Amphiphilic triblock copolymers mPEG-b-PMAC-b-PCL are synthesized using methoxyl poly(ethylene glycol), cyclic carbonic ester monomer including acryloyl group, and ε-caprolactone. Copolymers are self-assembled into core-shell micelles in aqueous solution. Thiolated hemoglobin (Hb) is conjugated with micelles sufficiently through thiol Michael addition reaction to form hemoglobin nanoparticles (HbNs) with 200 nm in diameter. The conjugation of Hb onto the micelle surface is further confirmed by X-ray photoelectron spectroscopy. Feeding ratio of copolymer micelles to Hb at 1:3 would lead to the highest hemoglobin loading efficiency 36.7 wt%. The UV results demonstrate that the gas transporting capacity of HbNs is well remained after Hb is conjugated with polymeric micelles. Furthermore, the obtained HbNs have no obvious detrimental effects on blood components in vitro. This system may thus have great potential as one of the candidates to be developed as oxygen carriers and provide a reference for the modification of protein drugs.

Protein-Resistant Biodegradable Amphiphilic Graft Copolymer Vesicles as Protein Carriers.

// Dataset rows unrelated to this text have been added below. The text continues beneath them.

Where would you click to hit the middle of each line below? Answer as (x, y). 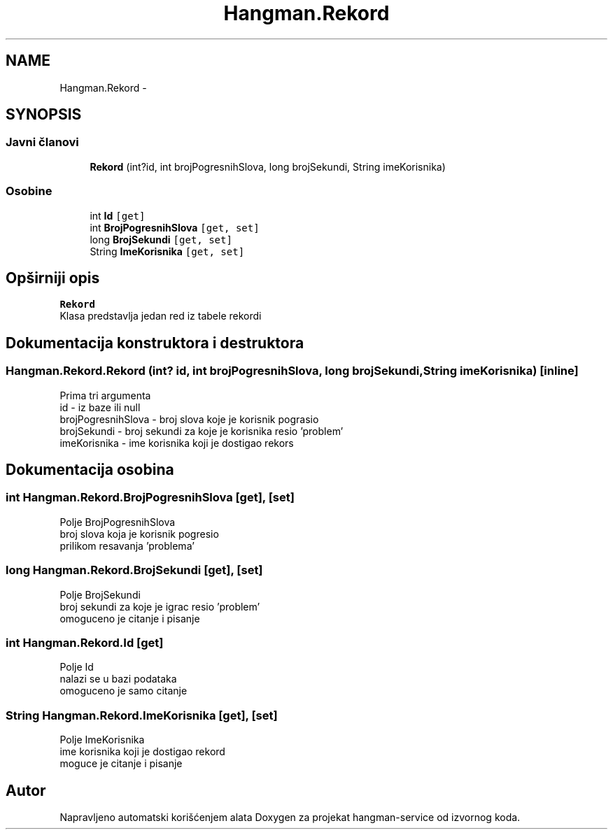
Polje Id (77, 667)
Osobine (29, 191)
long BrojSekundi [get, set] (161, 239)
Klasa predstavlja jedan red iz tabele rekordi (161, 316)
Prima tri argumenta (105, 395)
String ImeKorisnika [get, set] (167, 251)
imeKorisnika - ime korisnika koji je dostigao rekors (177, 443)
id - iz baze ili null (100, 407)
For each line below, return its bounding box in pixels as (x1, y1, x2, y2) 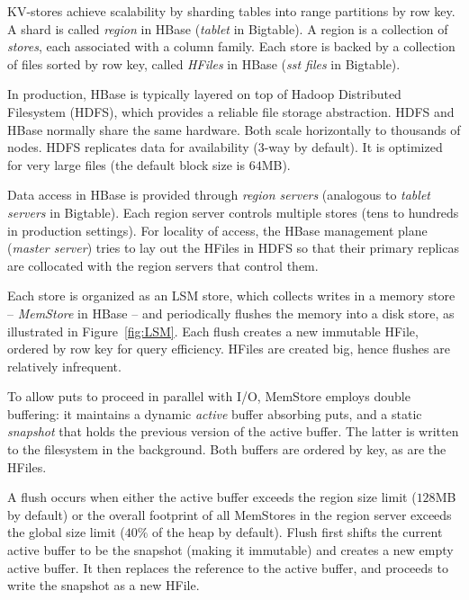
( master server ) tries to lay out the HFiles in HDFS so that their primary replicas (7, 238, 459, 257)
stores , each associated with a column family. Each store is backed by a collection (7, 37, 455, 56)
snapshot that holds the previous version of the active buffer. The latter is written (7, 422, 459, 441)
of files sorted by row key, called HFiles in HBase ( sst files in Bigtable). (7, 54, 401, 73)
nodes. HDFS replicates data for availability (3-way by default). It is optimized (7, 138, 443, 157)
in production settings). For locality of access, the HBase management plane (7, 220, 428, 239)
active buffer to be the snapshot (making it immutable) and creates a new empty (7, 541, 454, 560)
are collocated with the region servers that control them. (7, 255, 319, 274)
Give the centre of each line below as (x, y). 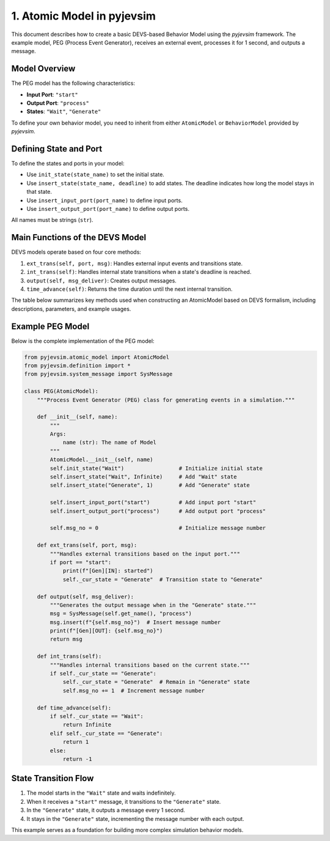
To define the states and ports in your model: (68, 163)
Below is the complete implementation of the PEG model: (83, 341)
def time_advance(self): (74, 708)
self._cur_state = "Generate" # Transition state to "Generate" (163, 579)
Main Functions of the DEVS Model (79, 237)
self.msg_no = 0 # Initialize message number (158, 528)
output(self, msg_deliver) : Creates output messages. (101, 281)
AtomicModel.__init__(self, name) (101, 460)
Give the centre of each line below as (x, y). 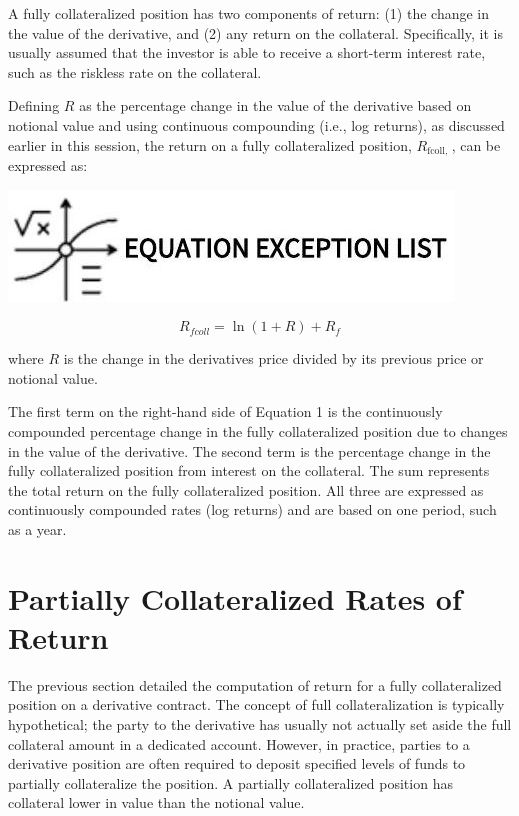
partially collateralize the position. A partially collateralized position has (230, 782)
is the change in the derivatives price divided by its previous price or (273, 358)
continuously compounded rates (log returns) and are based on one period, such (252, 509)
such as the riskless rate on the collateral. (135, 71)
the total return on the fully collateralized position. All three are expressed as (246, 489)
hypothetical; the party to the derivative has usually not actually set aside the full (260, 724)
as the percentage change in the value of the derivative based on (275, 105)
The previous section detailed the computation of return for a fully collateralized (255, 684)
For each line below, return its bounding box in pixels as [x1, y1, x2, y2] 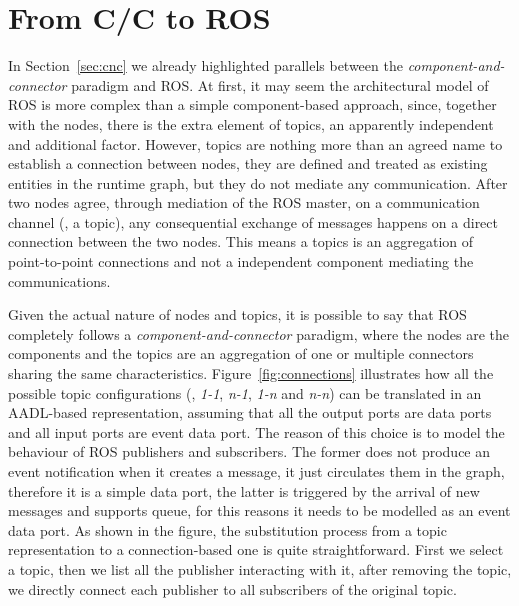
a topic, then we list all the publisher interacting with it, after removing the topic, [8, 558, 512, 579]
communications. [8, 270, 111, 291]
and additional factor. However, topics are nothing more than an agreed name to [8, 133, 503, 154]
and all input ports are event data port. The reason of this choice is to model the [8, 421, 505, 442]
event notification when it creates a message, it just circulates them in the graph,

The protein adsorption and self-assembly behavior of biocompatible graft copolymer, poly(lactide-co-diazidomethyl trimethylene carbonate)-g-poly(ethylene glycol) [P(LA-co-DAC)-g-PEG], were systematically studied. The graft copolymers showed enhanced resistance to non-specific protein adsorption compared with their block copolymer counterparts, indicative of the increased effect of PEG density beyond PEG length. Diverse nanostructures including vesicles can be assembled from the amphiphilic graft copolymers with well-defined nano-sizes. Hemoglobin (Hb), as a model protein, can be entrapped in the formed vesicles and keep the gas-binding capacity. The reduced release rate of Hb from graft copolymer vesicles indicated the relatively stable membrane packing compared with block copolymer counterpart.

Insight into the fabrication of polymeric particle based oxygen carriers.

For the sake of protein stability and targeted application as blood substitutes, formulation customization of hemoglobin-loaded polymeric particles (HbP) was conducted via a double emulsion method. Screening of the emulsification parameters was firstly performed for the stability of Hb, and the structure and functions of recovered Hb could be well preserved via CD and UV-vis spectroscopy investigation. In the optimized conditions, Hb was loaded into the polymeric matrix formed of three material compositions. They were poly(ϵ-caprolactone)(PCL), poly(ethylene glycol)-block-poly(allyl glycidyl ether) (functionalized with mercaptopropionic acid)-block-poly(ϵ-caprolactone) (PEG-PAGE(MPA)-PCL), and the blend of the two polymers. The morphology, internal structure, in vitro leakage and hemocompatibility of the HbP products were characterized in detail, and the encapsulation mechanism was explored by the combined analysis of the encapsulation efficiency, non-specific protein adsorption and in vitro leakage studies. Results showed that the burst release effect found in homopolymers could be alleviated by use of block copolymers due to the reduced protein adsorption, and completely avoided by further cross-linking of particles through carbonyl-amino condensation reactions. The amphiphilic copolymers showed relatively high stability in blood and no interference with blood components compared with hydrophobic PCL. These results suggest that both the optimization of emulsion formation and material composition are prerequisite for stable formulations of Hb encapsulated in polymeric particles.